The hidden cost is the long tail
Stepping away from the averages for a moment, the report shows AI PRs have a much heavier tail. At the 90th percentile* AI PRs hit 26 issues vs 12.3 for humans; by the 95th percentile, it’s 39.2 vs 22.65.
*(Here, ‘90th percentile’ means the number of issues found in the worst-reviewed 10% of pull requests).
In practice, that means more PRs that stall pipelines, burn reviewer attention, and increase the chance something serious slips through simply because everyone’s skimming.
Along with volume, the severity of issues rises
More findings would be manageable if they were mostly cosmetic. But unfortunately, they aren’t.
When normalised per 100 PRs, critical issues rise from 240 (human) to 341 (AI) – that’s 1.4× higher. Major issues jump from 257 to 447 – 1.7× higher. This suggests AI isn’t just adding noise; it’s increasing the count of defects with real production blast radius.
Where the gap is widest: logic, correctness, and the boring stuff
Top-level category comparisons put logic and correctness at the centre of the gap: 570 findings per 100 AI PRs vs 326 for humans (1.75×).

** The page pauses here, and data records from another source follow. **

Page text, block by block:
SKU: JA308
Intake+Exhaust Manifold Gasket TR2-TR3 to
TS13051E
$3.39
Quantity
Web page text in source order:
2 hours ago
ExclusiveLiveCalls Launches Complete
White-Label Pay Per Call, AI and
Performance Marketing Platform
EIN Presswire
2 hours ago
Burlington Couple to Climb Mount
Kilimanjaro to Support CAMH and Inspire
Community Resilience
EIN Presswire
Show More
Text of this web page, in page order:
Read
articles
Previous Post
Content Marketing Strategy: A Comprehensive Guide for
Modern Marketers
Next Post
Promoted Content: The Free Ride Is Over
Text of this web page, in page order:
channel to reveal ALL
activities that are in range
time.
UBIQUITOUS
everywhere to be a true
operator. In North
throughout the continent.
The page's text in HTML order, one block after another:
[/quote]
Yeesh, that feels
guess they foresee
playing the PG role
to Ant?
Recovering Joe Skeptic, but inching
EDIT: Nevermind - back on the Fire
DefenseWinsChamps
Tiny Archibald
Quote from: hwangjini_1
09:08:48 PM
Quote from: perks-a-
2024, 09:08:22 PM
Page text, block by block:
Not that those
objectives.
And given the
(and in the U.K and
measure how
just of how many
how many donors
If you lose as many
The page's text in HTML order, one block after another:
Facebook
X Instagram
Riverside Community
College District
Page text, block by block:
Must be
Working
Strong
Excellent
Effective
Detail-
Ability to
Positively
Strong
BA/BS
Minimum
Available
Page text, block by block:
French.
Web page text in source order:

If we dig deeper, the pattern becomes more actionable. Algorithm and business-logic mistakes show up 194.28 times per 100 AI PRs vs 86 for humans (2.25× higher). Error and exception-handling gaps are nearly doubled (70.37 vs 36; 1.97×). Concurrency control and null-pointer risks also rise sharply.
These are exactly the defects that tend to evade superficial review: the code ‘looks right’, compiles, and even passes happy-path tests – until it hits the edge case that was never modelled.

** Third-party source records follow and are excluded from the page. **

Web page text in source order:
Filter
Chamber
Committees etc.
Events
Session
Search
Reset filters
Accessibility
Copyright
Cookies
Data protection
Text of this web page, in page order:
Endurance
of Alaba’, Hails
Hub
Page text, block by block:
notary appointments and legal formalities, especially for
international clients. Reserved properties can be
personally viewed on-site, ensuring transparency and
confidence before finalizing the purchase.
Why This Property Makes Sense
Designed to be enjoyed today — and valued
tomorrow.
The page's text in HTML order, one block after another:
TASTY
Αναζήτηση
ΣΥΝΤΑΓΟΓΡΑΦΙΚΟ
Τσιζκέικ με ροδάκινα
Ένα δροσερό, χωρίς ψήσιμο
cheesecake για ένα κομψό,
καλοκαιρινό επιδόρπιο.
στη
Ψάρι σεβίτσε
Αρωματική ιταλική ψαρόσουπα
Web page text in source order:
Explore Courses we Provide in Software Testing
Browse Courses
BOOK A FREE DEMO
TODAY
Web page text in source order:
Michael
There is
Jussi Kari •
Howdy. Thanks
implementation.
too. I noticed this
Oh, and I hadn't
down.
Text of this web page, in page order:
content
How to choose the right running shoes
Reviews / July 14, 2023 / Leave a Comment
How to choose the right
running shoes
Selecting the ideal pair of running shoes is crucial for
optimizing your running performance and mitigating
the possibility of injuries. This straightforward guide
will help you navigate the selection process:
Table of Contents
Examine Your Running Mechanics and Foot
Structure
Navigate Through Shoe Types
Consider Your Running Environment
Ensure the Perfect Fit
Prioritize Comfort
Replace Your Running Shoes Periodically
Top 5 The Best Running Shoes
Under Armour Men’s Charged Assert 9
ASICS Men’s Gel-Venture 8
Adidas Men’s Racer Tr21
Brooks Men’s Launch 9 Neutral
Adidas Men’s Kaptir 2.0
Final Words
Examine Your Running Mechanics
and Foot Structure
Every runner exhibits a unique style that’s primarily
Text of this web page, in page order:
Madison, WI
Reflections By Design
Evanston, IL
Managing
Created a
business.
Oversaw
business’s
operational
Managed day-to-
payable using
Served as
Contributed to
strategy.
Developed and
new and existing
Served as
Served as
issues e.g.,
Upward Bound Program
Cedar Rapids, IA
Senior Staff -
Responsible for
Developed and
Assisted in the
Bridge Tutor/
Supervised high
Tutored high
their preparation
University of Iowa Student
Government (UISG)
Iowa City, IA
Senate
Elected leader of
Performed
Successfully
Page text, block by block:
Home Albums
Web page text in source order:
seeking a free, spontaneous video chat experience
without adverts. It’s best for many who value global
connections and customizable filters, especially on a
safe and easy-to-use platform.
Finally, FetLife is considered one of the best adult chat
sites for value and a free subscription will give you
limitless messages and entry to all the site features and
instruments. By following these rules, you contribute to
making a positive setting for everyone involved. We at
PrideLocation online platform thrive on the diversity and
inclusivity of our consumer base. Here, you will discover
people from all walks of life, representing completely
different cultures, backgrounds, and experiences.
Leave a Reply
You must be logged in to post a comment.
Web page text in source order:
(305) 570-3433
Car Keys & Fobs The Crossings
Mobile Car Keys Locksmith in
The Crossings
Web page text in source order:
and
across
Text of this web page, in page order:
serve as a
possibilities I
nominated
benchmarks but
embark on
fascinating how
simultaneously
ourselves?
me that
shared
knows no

Security: fewer findings than correctness, but riskier
Security findings are also higher: 94 vs 60 per 100 PRs (1.57×). The standout is improper password handling (hardcoded credentials, unsafe hashing, ad-hoc auth logic): 65.99 vs 35 (1.88×).
And the way the report frames this is worth taking seriously: these aren’t exotic AI-only flaws. They’re foundational mistakes that are appearing more often.
A nuance you should remember
Not everything gets worse. Humans showed more spelling errors and slightly more testability issues in this dataset, which we think is a helpful reminder that ‘human-only’ isn’t a quality guarantee – it’s just a different risk profile.
If you’re adopting AI coding tools, the report suggests your review discipline needs to evolve: focus hard on domain logic, error paths, dependency ordering, concurrency, and credential-handling defaults – and assume you’ll see more spiky PRs that require deeper scrutiny.